Using it in findModel()
res <- findModel(
project = "theophylline_project.mlxtran",
library = "pk",
requiredFilters = list(administration = "oral", parametrization = "clearance"),
# optional: filters / algorithm / settings ...
metric_func = my_aic_metric
)
If you prefer to penalize unstable models, you can build on top of AIC the same way the default metric does with RSEs. For example, after computing aic, add a term likeaic + (# high RSEs) * log(n_obs) by retrieving standard errors via getEstimatedStandardErrors() and the observation count via getObservationInformation().
Providing custom initial estimates
findModel() accepts an initial_func that must take one argument—the project path—and must return a project path (either the same path, or a new one). Inside this function you should:
Load the project with
lixoftConnectors.Read the population-parameter table.
Apply your initial values.
Save the project (same file or a new file) and return the path you saved.
Name mapping tip: Population fixed effects are typically named like
ka_pop,V_pop, etc. If you provide initials keyed by individual parameter names (e.g.,ka,V), map them topaste0(name, \"_pop\"). If you already use the exact names in the population table, no mapping is needed.

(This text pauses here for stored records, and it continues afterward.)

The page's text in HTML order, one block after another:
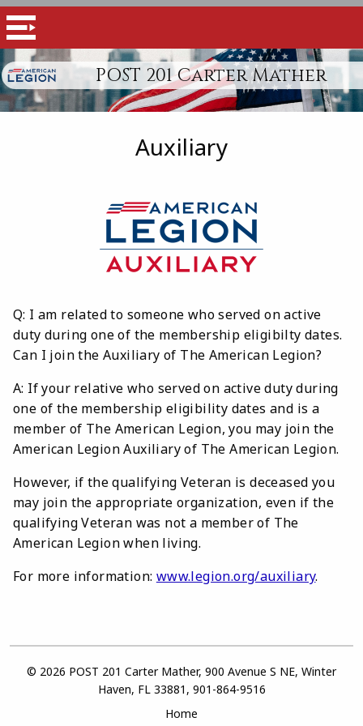
POST 201 Carter Mather
Auxiliary
Q: I am related to someone who served on active
duty during one of the membership eligibilty dates.
Can I join the Auxiliary of The American Legion?
A: If your relative who served on active duty during
one of the membership eligibility dates and is a
member of The American Legion, you may join the
American Legion Auxiliary of The American Legion.
However, if the qualifying Veteran is deceased you
may join the appropriate organization, even if the
qualifying Veteran was not a member of The
American Legion when living.
For more information: www.legion.org/auxiliary.
© 2026 POST 201 Carter Mather, 900 Avenue S NE, Winter
Haven, FL 33881, 901-864-9516
Home
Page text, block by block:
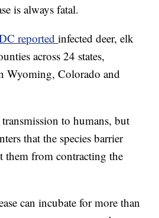
is always fatal.
reportedinfected deer, elk
across 24 states,
Wyoming, Colorado and
to humans, but
that the species barrier
them from contracting the
can incubate for more than
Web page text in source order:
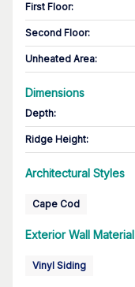
First Floor:
Second Floor:
Unheated Area:
Dimensions
Depth:
Ridge Height:
Architectural Styles
Cape Cod
Exterior Wall Material
Vinyl Siding
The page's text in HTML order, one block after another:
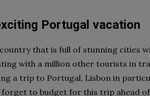
Portugal vacation
that is full of stunning cities
with a million other tourists in
a trip to Portugal, Lisbon in
forget to budget for this trip ahead
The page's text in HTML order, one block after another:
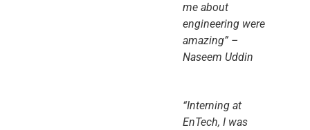
me about
engineering were
amazing” –
Naseem Uddin
“Interning at
EnTech, I was
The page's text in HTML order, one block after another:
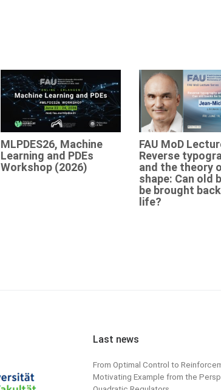
MLPDES26, Machine
Learning and PDEs
Workshop (2026)
FAU MoD
Reverse
and the theory
shape: Can old
be brought
life?
Last news
From Optimal Control to
Motivating Example from the
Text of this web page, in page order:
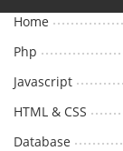
Home
Php
Javascript
HTML & CSS
Database

Example — Apply a predefined list of initials
This example takes a user-supplied list (e.g., list(ka = 1.2, V = 25, k = 0.12, Cl = 3.0)) and writes those values into the project’s population parameter table. The example uses the function applyInitials that comes with the package and allows to easily provide initial values. Unmatched names are ignored safely. The parameter values not defined in my_inits will be set to Monolix defaults.

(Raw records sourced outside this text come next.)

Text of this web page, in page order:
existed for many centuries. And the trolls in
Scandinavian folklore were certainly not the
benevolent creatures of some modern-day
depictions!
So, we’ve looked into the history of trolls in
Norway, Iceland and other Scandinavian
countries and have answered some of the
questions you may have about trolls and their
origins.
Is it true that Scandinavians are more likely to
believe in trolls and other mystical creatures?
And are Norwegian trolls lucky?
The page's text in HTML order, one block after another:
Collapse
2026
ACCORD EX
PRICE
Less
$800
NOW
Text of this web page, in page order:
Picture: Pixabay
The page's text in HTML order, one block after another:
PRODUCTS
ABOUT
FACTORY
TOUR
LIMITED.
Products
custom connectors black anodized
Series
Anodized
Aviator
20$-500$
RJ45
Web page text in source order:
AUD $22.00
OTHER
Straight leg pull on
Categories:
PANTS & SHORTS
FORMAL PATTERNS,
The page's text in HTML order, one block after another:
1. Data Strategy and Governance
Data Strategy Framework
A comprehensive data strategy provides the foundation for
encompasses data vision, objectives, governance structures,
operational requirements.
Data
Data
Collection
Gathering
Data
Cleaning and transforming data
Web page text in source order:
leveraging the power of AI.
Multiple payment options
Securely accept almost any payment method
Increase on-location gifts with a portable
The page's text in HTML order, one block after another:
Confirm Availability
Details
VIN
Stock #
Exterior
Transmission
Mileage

# Predefined initials (mix of individual names and/or population-table names)
my_inits <- list(
ka = 1.2, # maps to ka_pop if present
V = 25, # maps to V_pop
k = 0.12, # maps to k_pop
Cl = 3.0, # if population table has "Cl_pop", set that via mapping from "Cl"
Q = 1.5, # maps to Q_pop
V2 = 15 # maps to V2_pop
)
res <- findModel(
project = "theophylline_project.mlxtran",
library = "pk",
requiredFilters = list(administration = "oral", parametrization = "clearance"),
filters = list(distribution = c("1compartment", "2compartments"),
absorption = "firstOrder",
elimination = "linear"),
initial_func = applyInitials(my_inits)
)
Next Steps
Expanding support for additional model libraries (e.g., PD, TMDD, joint models).